Google raising newspaper morgues from the dead
Search giant begins a project to bring a searchable archive of old newspapers to the Web, in partnership with publishers.
Updated 2:57 p.m. PDT with Google's commentary about ad revenue sharing and other details. Also, my colleague Rafe Needlemanat TechCrunch.
Google is making searchable, digital copies of old newspapers available online through partnerships with their publishers, the company said Monday.
Under the ad-supported effort, Google will digitize millions of pages of news archives, including photos, articles, headlines, and advertisements, Google said.

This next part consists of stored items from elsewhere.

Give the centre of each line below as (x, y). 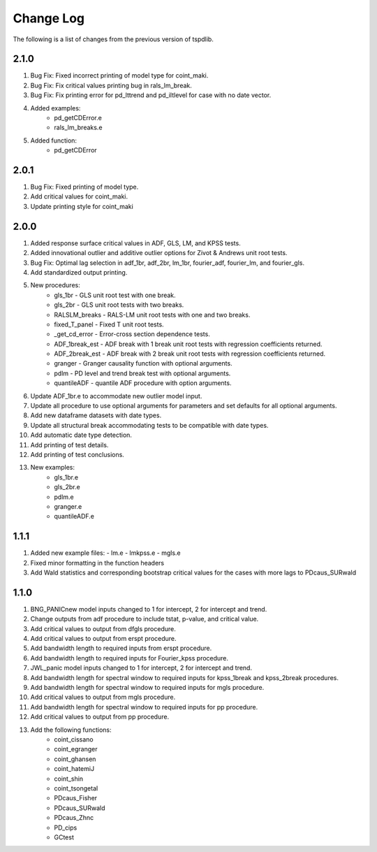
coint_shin (69, 779)
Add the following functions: (71, 730)
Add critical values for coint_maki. (79, 196)
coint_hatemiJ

"Around the globe, we estimate that there are billions of news pages containing every story ever written. And it's our goal to help readers find all of them, from the smallest local weekly paper up to the largest national daily," said product manager Punit Soni in a blog posting about the effort. "The problem is that most of these newspapers are not available online. We want to change that."

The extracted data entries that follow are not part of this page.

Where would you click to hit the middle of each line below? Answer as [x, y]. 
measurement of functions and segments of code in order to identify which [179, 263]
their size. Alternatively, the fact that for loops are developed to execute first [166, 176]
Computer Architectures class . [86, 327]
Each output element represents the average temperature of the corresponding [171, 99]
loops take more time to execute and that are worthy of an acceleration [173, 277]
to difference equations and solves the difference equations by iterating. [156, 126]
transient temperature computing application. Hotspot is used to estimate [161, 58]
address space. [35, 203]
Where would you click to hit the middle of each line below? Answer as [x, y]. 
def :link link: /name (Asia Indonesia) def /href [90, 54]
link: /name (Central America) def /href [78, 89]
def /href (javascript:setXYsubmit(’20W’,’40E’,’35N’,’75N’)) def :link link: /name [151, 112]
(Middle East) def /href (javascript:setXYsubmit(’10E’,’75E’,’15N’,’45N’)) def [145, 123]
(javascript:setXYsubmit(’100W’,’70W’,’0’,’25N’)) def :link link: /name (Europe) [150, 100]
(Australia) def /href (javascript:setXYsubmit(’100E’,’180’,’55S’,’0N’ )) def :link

The effort is of particular interest to reporters such as myself who've made the jump from print journalism to online. When I started at CNET News a smidgen shy of 10 years ago, I was initially concerned that the online medium was more ephemeral than print.
But as soon as I realized that CNET's search box opened up our archive of work, I realized that online news actually is more permanent in many ways than a newspaper that's almost invariably recycled or thrown away within a day of its publication. Few have the time and money to visit a newspaper's archive of old papers, called the morgue, or flip through back issues in a state library's microfilm collection.
The results of Google's project initially will be available through the Google News Archive site, Soni said. "Over time, as we scan more articles and our index grows, we'll also start blending these archives into our main search results so that when you search Google.com, you'll be searching the full text of these newspapers as well," he said.
Google didn't reveal which publishers are partners except the Quebec Chronicle-Telegraph and two organizations, ProQuest and Heritage Microfilm. However, examples of the service showed pages from The Evening Independent of St. Petersburg, Fla., the St. Petersburg (Fla.) Times, The Tryon (N.C.) News, and the Pittsburgh Post-Gazette.
The project expands on an earlier partnership to digitize content from The New York Times and The Washington Post, Google said.
The profit motive
With Google, it's often hard to tell what project is designed to contribute revenue directly and what's part of the larger corporate mission "to organize the world's information and make it universally accessible and useful," which can have the effect sometimes of making Google's search better, therefore used more often, therefore a better business.
The newspaper effort falls into this profit-and-loss gray area. Although the company is supporting it with advertisements, loftier goals were foremost in the mind of Adam Smith, the director of product management who oversees the newspaper effort, Google Book Search and related efforts.
"For us this is about improving the users' experience on the Web," Smith said. "Our objective is to bring all the world's historical newspaper information online in conjunction with our partners."
That's not to say money isn't involved. Google supplies advertisements on the right edge of the page that are based in part on the content in the newspapers, he said.
The majority of the ad revenue goes to the publishers, Smith said. (Update Sept. 12: Apparently I misheard Smith--it's only the majority of revenue, not the vast majority.)
And other revenue models are possible, he said. "There may be pay-per-view in the future, but we don't have anything to announce now," Smith said.
Although the project involves Heritage Microfilm and ProQuest, which both have microfilm archives, Google is doing the actual scanning of the film. The index has more millions of articles so far, he added.
Currently the system shows only images of the newspapers, not the text that's shown by existing news archive partnerships with newspapers that typically already have digitized much of their content.
Dozens of publishers are involved in the effort, he said.